_ACTION ITEM:_ Scan the records below for the line containing "Recover the 3-D" and the line containing "[1222,306,1279,387]". Copy both, plus every line between, exactly.

_SOURCE DATA:_
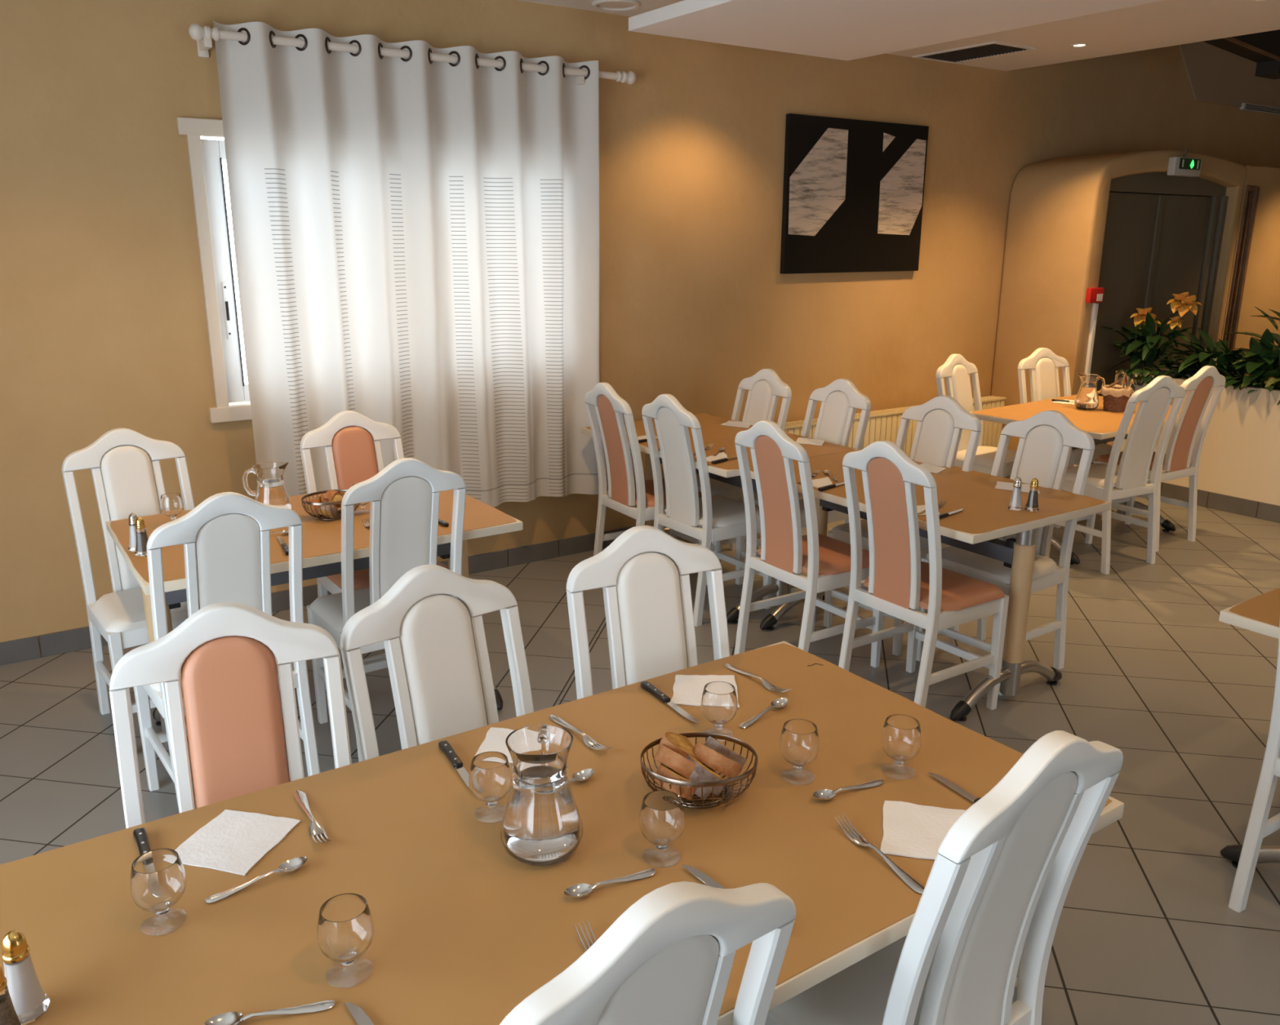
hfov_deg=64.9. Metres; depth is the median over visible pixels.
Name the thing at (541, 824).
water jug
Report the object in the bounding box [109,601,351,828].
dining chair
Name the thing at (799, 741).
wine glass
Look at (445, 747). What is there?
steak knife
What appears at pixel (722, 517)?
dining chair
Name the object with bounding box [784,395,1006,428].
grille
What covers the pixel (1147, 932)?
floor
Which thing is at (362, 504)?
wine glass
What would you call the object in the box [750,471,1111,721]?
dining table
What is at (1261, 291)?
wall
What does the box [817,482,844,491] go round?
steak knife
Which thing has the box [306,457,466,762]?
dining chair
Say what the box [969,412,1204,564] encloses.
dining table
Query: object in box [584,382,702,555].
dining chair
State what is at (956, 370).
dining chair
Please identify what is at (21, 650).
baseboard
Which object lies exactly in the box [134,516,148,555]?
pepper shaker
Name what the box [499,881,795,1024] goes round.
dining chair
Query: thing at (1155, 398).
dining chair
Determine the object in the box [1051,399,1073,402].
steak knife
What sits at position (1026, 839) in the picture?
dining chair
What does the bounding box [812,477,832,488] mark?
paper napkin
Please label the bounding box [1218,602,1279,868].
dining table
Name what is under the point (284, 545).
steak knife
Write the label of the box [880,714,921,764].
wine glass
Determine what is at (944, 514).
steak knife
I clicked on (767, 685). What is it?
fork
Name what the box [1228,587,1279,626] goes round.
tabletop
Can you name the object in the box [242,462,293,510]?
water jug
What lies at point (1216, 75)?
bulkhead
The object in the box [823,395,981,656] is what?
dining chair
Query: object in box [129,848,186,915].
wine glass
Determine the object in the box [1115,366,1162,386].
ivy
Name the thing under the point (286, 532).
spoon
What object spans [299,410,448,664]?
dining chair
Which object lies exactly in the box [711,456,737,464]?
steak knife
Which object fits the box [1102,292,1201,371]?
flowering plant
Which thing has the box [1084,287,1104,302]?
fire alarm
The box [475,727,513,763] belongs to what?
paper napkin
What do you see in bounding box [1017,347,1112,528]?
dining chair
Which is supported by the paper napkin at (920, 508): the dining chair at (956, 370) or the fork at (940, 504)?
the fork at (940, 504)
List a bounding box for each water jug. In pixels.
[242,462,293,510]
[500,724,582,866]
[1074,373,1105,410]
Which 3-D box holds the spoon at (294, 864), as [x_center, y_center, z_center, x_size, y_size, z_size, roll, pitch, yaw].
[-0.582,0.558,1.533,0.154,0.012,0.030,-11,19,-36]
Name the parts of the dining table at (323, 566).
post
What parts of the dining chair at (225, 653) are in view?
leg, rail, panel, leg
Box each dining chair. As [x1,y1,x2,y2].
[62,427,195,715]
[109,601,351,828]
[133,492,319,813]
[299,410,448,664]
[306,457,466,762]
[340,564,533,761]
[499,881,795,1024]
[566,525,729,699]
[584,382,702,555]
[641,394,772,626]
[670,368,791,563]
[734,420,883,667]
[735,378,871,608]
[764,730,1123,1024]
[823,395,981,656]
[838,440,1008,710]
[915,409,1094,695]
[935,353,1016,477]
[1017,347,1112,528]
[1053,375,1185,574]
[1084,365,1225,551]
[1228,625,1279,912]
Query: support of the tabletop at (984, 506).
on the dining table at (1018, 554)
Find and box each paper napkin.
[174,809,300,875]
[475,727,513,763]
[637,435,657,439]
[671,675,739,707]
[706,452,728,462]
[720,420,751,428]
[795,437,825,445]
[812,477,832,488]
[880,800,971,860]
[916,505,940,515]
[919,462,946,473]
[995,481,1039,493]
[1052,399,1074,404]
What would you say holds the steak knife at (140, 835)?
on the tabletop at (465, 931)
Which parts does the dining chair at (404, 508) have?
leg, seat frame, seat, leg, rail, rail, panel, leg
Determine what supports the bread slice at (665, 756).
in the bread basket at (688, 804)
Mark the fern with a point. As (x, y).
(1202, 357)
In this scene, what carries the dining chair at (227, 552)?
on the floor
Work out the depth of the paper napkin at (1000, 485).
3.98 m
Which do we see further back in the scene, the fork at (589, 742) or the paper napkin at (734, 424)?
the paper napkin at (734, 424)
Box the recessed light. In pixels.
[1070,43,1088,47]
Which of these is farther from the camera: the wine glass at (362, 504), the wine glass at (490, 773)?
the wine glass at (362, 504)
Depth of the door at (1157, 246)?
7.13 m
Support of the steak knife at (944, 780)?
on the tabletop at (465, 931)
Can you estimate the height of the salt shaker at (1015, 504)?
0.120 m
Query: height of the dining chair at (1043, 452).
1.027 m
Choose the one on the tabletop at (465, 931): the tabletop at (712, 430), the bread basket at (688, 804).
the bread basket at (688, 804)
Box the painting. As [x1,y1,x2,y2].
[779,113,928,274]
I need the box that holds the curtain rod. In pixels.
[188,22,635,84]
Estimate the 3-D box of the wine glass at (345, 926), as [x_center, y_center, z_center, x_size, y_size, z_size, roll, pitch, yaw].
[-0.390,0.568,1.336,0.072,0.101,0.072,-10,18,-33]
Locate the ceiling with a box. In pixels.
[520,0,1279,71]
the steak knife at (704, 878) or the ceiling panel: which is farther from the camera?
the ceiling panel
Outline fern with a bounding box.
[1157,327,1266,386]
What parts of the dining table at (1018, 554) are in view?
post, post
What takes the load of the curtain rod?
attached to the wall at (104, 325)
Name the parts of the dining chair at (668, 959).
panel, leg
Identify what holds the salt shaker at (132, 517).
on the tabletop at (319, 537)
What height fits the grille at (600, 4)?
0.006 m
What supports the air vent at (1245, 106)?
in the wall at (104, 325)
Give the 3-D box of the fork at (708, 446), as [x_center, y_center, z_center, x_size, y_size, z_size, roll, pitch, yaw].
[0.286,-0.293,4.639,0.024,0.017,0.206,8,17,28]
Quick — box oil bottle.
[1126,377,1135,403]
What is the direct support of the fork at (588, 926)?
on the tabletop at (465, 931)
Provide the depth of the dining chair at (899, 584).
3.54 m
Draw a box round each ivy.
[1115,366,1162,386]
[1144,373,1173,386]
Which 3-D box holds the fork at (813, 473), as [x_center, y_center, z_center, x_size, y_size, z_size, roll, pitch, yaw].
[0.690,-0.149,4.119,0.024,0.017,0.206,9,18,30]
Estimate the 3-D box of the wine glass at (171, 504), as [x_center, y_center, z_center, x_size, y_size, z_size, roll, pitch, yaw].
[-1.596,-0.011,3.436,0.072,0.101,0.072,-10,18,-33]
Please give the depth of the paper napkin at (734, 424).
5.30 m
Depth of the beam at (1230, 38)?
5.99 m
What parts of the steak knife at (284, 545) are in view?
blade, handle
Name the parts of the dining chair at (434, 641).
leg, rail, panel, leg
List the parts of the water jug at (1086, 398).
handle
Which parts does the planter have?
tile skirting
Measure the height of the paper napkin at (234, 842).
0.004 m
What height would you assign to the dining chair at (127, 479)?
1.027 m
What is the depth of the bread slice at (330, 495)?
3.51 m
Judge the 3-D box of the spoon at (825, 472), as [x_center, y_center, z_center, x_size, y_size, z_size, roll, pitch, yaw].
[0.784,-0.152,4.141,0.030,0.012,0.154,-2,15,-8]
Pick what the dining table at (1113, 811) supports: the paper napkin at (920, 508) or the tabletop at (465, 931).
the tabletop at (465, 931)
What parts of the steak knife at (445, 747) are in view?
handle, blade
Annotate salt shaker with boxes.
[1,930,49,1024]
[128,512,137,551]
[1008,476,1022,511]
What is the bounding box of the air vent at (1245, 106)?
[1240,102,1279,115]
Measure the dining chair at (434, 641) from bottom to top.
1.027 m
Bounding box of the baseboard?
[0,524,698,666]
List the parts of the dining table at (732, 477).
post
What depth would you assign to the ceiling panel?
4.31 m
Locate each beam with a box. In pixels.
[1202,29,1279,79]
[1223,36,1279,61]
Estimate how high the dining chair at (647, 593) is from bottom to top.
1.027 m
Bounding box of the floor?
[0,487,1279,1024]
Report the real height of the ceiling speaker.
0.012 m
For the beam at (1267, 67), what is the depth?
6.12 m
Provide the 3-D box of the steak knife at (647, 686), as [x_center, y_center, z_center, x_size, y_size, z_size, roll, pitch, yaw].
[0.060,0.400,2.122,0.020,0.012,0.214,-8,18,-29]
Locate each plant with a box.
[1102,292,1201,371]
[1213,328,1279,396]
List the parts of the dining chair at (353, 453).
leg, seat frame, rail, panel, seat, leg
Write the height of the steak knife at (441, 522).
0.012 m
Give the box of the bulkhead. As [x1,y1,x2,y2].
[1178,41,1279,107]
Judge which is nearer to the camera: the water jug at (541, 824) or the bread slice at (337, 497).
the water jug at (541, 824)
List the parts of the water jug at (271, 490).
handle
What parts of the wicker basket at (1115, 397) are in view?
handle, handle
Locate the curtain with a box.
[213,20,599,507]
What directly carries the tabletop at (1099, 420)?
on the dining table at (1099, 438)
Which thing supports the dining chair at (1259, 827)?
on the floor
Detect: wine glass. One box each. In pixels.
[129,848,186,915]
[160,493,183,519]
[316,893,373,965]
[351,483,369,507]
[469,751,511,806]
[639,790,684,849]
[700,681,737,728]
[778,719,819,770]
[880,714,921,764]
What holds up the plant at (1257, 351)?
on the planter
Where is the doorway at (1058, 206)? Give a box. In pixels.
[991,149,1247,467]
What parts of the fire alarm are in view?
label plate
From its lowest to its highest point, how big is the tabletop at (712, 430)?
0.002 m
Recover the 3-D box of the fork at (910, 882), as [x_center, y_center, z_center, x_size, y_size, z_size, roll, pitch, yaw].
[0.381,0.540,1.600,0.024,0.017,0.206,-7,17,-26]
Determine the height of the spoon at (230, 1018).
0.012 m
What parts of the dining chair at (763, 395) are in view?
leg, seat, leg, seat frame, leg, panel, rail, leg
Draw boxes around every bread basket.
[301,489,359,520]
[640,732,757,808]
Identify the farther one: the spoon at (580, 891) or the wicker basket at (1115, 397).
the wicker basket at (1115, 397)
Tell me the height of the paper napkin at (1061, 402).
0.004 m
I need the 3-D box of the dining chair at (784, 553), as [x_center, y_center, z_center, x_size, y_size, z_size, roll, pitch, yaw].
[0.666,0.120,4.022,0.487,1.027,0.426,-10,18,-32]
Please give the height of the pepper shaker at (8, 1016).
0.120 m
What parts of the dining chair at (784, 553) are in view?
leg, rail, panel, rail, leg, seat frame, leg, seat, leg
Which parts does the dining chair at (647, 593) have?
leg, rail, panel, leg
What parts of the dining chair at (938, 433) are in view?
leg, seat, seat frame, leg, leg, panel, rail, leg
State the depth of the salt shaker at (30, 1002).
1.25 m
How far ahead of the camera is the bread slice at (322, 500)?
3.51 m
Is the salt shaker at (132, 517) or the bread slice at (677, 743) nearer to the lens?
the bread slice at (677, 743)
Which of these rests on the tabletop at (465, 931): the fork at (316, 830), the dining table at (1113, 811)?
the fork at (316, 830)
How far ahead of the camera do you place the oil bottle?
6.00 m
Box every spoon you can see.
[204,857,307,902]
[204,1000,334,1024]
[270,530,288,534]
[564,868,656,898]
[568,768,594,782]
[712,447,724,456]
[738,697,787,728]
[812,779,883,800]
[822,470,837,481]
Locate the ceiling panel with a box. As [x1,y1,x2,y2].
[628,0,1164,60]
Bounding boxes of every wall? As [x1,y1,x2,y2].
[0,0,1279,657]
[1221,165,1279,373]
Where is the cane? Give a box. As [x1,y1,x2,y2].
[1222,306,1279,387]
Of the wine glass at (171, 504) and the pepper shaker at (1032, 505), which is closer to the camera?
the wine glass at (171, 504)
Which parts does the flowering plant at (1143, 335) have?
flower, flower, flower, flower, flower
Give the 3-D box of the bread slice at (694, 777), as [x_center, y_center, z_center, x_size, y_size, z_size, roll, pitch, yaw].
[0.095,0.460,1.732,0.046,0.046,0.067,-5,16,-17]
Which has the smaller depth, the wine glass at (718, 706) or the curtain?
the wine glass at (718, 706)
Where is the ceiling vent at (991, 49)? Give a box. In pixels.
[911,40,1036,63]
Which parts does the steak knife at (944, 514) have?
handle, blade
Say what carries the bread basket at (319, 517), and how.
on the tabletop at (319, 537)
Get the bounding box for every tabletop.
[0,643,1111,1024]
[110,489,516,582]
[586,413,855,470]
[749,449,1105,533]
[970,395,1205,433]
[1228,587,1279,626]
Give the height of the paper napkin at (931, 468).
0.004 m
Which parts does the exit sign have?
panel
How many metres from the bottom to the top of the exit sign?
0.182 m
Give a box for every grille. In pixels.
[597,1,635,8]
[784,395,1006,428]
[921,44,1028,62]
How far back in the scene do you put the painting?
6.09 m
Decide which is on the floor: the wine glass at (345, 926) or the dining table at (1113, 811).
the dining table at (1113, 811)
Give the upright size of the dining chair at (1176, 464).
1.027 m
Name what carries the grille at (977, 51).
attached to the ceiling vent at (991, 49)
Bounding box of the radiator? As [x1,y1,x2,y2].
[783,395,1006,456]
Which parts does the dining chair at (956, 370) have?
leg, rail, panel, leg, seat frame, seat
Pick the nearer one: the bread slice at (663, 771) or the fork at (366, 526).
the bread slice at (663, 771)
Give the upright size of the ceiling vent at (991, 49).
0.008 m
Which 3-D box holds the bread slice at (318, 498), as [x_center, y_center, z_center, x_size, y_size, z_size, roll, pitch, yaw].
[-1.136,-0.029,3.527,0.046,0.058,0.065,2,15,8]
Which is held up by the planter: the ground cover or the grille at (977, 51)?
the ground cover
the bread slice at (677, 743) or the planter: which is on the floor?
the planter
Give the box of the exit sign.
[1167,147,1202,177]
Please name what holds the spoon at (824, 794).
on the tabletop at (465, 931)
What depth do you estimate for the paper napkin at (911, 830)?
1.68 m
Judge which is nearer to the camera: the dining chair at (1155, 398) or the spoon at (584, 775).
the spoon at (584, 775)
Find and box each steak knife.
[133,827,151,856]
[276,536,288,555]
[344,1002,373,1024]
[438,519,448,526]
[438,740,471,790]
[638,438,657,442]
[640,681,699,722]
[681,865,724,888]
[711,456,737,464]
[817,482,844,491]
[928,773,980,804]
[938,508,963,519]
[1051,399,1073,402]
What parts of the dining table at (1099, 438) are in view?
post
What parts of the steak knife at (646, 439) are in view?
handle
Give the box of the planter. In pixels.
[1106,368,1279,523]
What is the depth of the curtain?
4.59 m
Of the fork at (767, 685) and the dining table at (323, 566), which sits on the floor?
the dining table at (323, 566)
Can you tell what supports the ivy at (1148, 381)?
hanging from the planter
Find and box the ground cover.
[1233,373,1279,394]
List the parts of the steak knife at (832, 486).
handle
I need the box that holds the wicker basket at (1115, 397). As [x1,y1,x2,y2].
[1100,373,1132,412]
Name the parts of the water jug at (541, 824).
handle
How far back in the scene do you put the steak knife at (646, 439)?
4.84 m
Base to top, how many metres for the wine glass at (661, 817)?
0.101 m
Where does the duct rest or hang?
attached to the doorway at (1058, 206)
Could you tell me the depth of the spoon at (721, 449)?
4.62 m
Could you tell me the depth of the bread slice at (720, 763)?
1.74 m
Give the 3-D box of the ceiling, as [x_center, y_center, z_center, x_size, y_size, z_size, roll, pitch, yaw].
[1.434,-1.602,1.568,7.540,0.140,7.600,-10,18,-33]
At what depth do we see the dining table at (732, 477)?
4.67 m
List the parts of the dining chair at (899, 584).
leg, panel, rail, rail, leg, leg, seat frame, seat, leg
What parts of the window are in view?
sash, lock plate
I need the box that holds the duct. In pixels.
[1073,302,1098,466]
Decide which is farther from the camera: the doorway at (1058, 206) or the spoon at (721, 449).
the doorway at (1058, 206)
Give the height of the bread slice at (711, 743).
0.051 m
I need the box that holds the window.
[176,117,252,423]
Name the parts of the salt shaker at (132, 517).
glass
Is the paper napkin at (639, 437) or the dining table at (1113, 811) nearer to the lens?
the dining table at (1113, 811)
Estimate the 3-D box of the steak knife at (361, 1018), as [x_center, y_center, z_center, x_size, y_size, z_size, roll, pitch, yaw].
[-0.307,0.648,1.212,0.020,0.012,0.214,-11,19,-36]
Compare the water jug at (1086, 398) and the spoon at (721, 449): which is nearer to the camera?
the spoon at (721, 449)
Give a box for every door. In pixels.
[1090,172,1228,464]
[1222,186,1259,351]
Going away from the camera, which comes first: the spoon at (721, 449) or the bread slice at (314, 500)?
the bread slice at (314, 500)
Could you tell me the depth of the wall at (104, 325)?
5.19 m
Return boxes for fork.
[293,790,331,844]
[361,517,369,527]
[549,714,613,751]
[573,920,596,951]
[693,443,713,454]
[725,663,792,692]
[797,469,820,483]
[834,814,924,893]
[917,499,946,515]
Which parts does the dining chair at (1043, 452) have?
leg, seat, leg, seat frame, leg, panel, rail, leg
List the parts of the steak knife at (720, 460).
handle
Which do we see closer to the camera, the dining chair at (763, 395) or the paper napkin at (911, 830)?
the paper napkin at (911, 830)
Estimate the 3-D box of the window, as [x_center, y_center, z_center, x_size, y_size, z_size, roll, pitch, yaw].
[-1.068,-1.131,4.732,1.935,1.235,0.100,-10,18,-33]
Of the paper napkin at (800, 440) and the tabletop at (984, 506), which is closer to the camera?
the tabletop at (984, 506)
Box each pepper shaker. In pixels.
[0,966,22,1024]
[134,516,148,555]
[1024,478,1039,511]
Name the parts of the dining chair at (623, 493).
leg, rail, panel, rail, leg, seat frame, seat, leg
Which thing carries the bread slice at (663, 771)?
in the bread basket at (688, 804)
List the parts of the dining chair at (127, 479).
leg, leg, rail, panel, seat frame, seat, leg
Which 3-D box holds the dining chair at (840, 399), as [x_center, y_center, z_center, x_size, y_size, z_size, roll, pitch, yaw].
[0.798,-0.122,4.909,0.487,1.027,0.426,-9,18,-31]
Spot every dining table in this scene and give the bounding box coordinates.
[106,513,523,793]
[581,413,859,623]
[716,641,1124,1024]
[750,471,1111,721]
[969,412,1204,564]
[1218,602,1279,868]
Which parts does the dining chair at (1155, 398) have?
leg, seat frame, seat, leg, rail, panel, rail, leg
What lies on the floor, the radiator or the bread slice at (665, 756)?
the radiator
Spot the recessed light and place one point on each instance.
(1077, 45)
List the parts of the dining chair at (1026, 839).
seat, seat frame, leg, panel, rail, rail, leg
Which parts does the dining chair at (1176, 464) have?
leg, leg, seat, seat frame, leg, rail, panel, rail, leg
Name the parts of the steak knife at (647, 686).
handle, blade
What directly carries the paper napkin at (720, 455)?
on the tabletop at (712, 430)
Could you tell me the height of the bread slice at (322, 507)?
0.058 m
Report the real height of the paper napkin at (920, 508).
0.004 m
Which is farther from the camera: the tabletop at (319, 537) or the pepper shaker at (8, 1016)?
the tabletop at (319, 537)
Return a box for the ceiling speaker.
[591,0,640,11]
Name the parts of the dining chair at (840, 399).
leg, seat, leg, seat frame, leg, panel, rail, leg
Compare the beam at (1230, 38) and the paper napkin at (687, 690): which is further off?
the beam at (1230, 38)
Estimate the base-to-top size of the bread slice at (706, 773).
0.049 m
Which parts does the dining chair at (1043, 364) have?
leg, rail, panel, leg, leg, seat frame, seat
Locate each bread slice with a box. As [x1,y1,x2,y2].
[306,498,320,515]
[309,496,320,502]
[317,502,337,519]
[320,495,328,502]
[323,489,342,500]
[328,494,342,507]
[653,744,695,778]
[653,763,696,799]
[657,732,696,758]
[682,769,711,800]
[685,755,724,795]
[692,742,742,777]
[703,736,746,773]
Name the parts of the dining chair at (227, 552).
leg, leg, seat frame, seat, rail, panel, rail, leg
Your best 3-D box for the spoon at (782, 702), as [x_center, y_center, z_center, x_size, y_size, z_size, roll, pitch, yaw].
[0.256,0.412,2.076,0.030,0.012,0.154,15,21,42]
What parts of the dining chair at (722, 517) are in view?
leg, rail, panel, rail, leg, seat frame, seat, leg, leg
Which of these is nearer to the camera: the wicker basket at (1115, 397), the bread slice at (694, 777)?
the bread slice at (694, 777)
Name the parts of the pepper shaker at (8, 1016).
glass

_TASK RESULT:_
Recover the 3-D box of the fork at (910, 882), as [x_center, y_center, z_center, x_size, y_size, z_size, roll, pitch, yaw].
[0.381,0.540,1.600,0.024,0.017,0.206,-7,17,-26]
Determine the height of the spoon at (230, 1018).
0.012 m
What parts of the dining chair at (763, 395) are in view?
leg, seat, leg, seat frame, leg, panel, rail, leg
Draw boxes around every bread basket.
[301,489,359,520]
[640,732,757,808]
Identify the farther one: the spoon at (580, 891) or the wicker basket at (1115, 397).
the wicker basket at (1115, 397)
Tell me the height of the paper napkin at (1061, 402).
0.004 m
I need the 3-D box of the dining chair at (784, 553), as [x_center, y_center, z_center, x_size, y_size, z_size, roll, pitch, yaw].
[0.666,0.120,4.022,0.487,1.027,0.426,-10,18,-32]
Please give the height of the pepper shaker at (8, 1016).
0.120 m
What parts of the dining chair at (784, 553) are in view?
leg, rail, panel, rail, leg, seat frame, leg, seat, leg
Which parts does the dining chair at (647, 593) have?
leg, rail, panel, leg
What parts of the dining chair at (938, 433) are in view?
leg, seat, seat frame, leg, leg, panel, rail, leg
State the depth of the salt shaker at (30, 1002).
1.25 m
How far ahead of the camera is the bread slice at (322, 500)?
3.51 m
Is the salt shaker at (132, 517) or the bread slice at (677, 743) nearer to the lens?
the bread slice at (677, 743)
Which of these rests on the tabletop at (465, 931): the fork at (316, 830), the dining table at (1113, 811)?
the fork at (316, 830)
How far ahead of the camera do you place the oil bottle?
6.00 m
Box every spoon you can see.
[204,857,307,902]
[204,1000,334,1024]
[270,530,288,534]
[564,868,656,898]
[568,768,594,782]
[712,447,724,456]
[738,697,787,728]
[812,779,883,800]
[822,470,837,481]
Locate the ceiling panel with a box. As [x1,y1,x2,y2].
[628,0,1164,60]
Bounding boxes of every wall? As [x1,y1,x2,y2].
[0,0,1279,657]
[1221,165,1279,373]
Where is the cane? Give a box. As [x1,y1,x2,y2].
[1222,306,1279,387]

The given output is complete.